Initially she aspired to be lawyer but later opted to study medicine, living up to the meaning of her first name, Custodia which loosely means “caring.”
At medical school, the influences of a Cuban teacher saw her develop an interest in psychiatry and on her return from Switzerland as the first indigenous mental health specialist in Mozambique, she took up a teaching position at Eduardo University and later became the director of the Mozambique’s national mental health referral hospital
It was during her term as the first director of Mental Health Programme in Mozambique that she pushed for the recognition of mental health as a critical component of the health system so that this previously ignored area of health could be addressed.
She joined the World Health Organisation in 1997 as a Regional Advisor for Mental Health for the African region. She was in charge of 46 countries.
She later took up the challenge as the WHO country representative in Namibia in 2003, and moved to Zimbabwe in the same position four years later.

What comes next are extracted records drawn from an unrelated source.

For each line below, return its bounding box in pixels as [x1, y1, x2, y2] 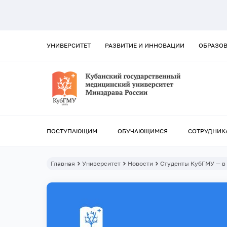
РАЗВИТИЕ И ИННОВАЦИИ [105, 42, 184, 49]
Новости [128, 160, 153, 168]
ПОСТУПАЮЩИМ [47, 127, 97, 135]
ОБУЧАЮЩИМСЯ [118, 127, 168, 135]
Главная [51, 160, 75, 168]

What is her vision for Kenya in attaining equitable health? Dr Mandlhate would like to see the actualisation of county health profiles where public health interventions benefit the people and the bigger health facilities are left for referral issues.

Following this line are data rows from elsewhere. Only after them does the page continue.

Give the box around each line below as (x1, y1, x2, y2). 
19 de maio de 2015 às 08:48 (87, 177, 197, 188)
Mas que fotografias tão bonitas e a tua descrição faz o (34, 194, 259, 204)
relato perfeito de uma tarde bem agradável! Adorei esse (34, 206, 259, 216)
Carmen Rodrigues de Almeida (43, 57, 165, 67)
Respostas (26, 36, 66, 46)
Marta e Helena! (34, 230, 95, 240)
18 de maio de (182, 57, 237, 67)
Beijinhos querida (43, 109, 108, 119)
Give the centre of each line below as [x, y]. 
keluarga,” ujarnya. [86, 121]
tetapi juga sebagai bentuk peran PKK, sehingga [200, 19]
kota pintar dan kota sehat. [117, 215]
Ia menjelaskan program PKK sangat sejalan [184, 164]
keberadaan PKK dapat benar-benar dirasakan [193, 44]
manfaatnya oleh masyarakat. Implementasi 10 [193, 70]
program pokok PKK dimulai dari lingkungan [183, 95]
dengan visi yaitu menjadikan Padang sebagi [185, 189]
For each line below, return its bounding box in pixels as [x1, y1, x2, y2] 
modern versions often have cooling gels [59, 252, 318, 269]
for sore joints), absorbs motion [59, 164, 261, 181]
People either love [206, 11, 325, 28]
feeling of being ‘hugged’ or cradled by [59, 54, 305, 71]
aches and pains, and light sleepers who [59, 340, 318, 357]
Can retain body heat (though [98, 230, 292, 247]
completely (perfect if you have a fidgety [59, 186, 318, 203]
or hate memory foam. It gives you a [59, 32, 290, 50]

She acknowledges the Abuja Declaration where countries committed to dedicate 15 per cent of their national budgets to health and hopes that Kenya will lead the way by increasing the allocation from the current six to seven percent.
Donor Funding
“The Abuja Declaration was a high level commitment by Heads of State to dedicate at least 15 per cent to health. Unfortunately this is not happening and countries are diverting the national budgets to other areas and leaving health totally dependent on donor funding,” she says.
The transition from the Millennium Development Goals, she says, presents unique challenges for countries that were yet to meet the health related goals, especially Number 4 and Number 5, which are about reducing child mortality and improving maternal health. A World Health Organisation report notes that only a few countries have made progress in increasing their domestic funding towards the promise with Rwanda at 18.8 per cent, Botswana (17.8 per cent), Niger (17.8 per cent), Malawi (17.1 per cent), Zambia (16.4 per cent) and Burkina Faso (15.8 per cent).

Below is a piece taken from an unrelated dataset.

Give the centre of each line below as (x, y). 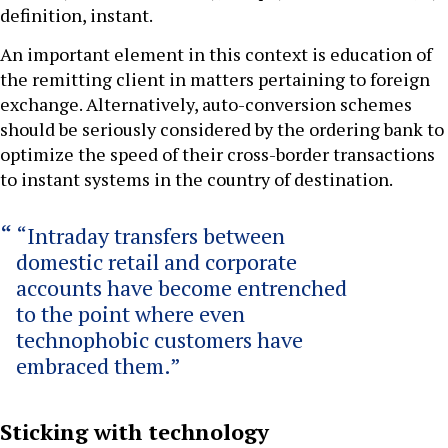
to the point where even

She emphasises that domestic funding should be the source of health funds, and adds that the reliance on donors holds countries at ransom, more so, when the benefactor fails to meet a country’s health needs.
“When donors cut funding, either partially or withdraw completely, Kenya will suffer,” she warns.
Dr Mandlhate is a mother to a daughter and a son, Eduardo and Anna, who is a doctor in Mozambique.
She appreciates Kenya’s cultural heritage and the delightful weather that made her work trips, and stay bearable.
But one thing, besides the hospitality of Kenyans, that will forever be etched on her memory is “oh, the Nairobi traffic.”